Here is an interesting conundrum from Lipton (2005).
Let’s call it the “Twin Scientist Problem.”
The Twin Scientists
Once upon a time there were identical twin scientists. They looked so similar it was hard to tell them apart. One day you run into them at a conference, where they are standing next to their respective posters.
You read over both posters. They make the exact same claims and are supported by the exact same data. In fact, they are like identical twin posters…except for one, small thing.
Twin A collected his data AFTER formulating his hypothesis. He generated a hypothesis and then collected his data to test it.
Twin B collected his data BEFORE formulating his hypothesis. He collected his data and then generated a hypothesis to explain it.
Still, the twins have the same hypotheses, the same datasets, and are claiming the data support the same results.
But they’re not the same.
Twin A’s claim is stronger than B’s.
How can this be?
The answer has to do with the concept of “confounds.”
First, here’s an interesting twist.
As Lipton asks, if Twins A and B didn’t know about each other and met for the first time at the conference, what should THEIR reactions be to seeing each other’s research?
Twin B should increase his confidence but Twin A should not. Twin B had no way of knowing whether his data contained confounds and little reason to assume they didn’t.
What Are Confounds?
A “confound” is a variable OTHER THAN THE ONE HYPOTHESIZED that might be the real explanation for the pattern observed in the data. If you did not account for it, if you did not design the research to control for it, then making causal claims will be problematic.
It’s easier to illustrate with examples. So here are some claims….
Children who sleep with their lights on at night are more likely to become nearsighted later in life.
Drinking water contaminated with asbestos can cause lung cancer.
Moderate drinkers are healthier than teetotalers, so moderate drinking must have health benefits.
These are all real claims that have been made by real researchers. Can you think of the confound present in each?
In the first example, nearsighted parents are more likely to have nearsighted kids, period. They are also more likely to leave the lights on at night BECAUSE they are nearsighted. Genetics is the causal variable, not leaving the lights on.
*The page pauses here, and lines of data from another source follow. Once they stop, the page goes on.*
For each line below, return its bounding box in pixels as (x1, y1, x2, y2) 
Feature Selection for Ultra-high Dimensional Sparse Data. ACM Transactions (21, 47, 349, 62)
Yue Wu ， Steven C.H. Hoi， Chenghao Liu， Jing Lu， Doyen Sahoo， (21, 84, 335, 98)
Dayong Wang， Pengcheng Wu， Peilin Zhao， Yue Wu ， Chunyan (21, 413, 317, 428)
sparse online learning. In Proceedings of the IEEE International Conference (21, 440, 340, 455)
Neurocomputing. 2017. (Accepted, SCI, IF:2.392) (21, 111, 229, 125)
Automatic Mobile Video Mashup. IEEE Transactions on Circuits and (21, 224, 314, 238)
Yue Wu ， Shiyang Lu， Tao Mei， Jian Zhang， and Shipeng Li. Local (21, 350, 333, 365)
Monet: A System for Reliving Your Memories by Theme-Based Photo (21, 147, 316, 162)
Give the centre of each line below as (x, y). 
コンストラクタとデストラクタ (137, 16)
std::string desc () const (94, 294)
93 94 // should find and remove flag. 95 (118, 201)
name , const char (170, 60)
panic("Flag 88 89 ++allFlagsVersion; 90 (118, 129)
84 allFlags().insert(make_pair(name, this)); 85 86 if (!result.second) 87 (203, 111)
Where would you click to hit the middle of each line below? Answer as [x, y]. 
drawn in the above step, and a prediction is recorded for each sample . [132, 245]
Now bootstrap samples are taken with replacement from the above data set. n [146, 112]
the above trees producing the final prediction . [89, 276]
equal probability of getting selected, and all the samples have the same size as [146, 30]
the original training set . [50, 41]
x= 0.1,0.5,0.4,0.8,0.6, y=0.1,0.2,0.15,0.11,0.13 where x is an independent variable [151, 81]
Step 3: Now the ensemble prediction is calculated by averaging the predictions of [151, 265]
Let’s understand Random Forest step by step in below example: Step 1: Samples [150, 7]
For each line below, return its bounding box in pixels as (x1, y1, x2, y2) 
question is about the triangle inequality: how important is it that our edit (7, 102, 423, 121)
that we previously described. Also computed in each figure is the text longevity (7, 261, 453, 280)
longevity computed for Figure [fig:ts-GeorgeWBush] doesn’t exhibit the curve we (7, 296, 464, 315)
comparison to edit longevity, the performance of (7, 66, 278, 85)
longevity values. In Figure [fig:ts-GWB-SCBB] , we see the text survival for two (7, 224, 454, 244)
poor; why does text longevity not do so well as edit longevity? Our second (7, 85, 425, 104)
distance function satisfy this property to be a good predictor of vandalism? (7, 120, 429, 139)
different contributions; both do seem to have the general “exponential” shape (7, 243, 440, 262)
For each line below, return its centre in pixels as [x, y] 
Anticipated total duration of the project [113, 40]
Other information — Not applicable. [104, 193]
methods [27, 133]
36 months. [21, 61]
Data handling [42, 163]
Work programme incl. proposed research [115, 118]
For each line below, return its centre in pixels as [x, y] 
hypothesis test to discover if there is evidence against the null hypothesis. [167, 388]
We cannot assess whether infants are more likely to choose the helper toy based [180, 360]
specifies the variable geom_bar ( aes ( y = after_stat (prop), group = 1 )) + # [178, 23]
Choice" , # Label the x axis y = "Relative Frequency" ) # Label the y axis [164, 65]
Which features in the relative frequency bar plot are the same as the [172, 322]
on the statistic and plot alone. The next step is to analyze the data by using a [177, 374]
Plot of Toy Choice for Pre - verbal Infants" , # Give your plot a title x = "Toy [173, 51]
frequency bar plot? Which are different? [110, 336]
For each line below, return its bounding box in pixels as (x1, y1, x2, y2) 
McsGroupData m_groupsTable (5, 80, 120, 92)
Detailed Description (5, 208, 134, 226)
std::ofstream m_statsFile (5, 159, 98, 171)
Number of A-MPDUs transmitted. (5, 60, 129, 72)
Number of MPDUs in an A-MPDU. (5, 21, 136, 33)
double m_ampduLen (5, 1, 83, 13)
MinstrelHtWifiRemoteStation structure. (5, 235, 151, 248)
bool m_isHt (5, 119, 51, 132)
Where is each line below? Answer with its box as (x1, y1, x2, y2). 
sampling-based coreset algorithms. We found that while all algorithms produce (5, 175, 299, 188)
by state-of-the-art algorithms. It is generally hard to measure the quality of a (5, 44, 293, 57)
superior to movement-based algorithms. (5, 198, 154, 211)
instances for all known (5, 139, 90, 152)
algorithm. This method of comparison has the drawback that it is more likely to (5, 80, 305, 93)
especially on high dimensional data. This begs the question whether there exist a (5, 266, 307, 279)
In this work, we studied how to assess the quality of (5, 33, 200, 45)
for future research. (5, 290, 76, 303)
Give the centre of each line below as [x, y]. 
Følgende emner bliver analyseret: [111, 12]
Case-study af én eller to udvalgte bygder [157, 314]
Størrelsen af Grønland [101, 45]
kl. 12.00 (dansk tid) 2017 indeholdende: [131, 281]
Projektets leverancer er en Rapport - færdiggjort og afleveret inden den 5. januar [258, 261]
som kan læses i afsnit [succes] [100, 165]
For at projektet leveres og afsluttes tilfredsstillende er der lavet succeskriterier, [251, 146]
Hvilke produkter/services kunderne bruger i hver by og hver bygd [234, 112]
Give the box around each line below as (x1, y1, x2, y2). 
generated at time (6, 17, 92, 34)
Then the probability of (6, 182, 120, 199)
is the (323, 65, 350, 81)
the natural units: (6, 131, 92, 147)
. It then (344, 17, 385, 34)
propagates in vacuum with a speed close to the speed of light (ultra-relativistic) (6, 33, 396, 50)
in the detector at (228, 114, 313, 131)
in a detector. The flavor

In the second example, an older one, poverty is likely the confound. It’s a third variable correlated with both the observed variables in the study (asbestos and cancer). (Poor people are also far more likely to smoke.) A similar example common in stats classes is that “ice cream causes crime.” (Heat causes increases in both.)
The third example has been all over the news lately. Research comparing drinkers to teetotalers is confounded by people who CANNOT drink because of existing health problems. Controlling for this, what the research is now showing is that no amount of drinking is ever healthy.
Prediction vs. Accommodation
Where does this leave us? Well, because of confounds, predicting effects is considered more scientific than explaining them after the fact.
Lipton gives a fascinating example of why this is the case. Say data come in that conflict with your view that the planets have circular orbits. You then posit the existence of “epicycles” to make your model gel with the new data.
Notice the data do not test your new epicycle hypothesis; rather, your hypothesis is an attempt to EXPLAIN AWAY the new data. This is a crucial difference, and is why some scientists pejoratively refer to ad hoc hypothesizing as “adding epicycles.”
Remember from above, Twin A formulated a hypothesis and then collected data to TEST it. Twin B collected data and then formulated a hypothesis to EXPLAIN the results. In other words, Twin A’s hypothesis was a prediction while B’s was an accommodation.
Twin A designed an experiment as a test his prediction could fail, allowing him to control for confounds. Twin B collected his data and then tailored a hypothesis to it. That’s fine for GENERATING hypotheses, just not for TESTING them. In fact, Twin B’s work could have provided the hypothesis and then Twin A’s could have tested it.
In general, you should not use the same data both to generate and test the same hypothesis. If data are used to generate a hypothesis, other observations must be made, and other data collected, to then test it.
To close, it doesn’t really matter that the data and the wording of the “twin” hypotheses are the same. The RELATIONSHIPS between the data and hypotheses are what matters.
Lipton, P. (2005). Testing hypotheses: Prediction and prejudice. Science, Vol. 307, 219–221.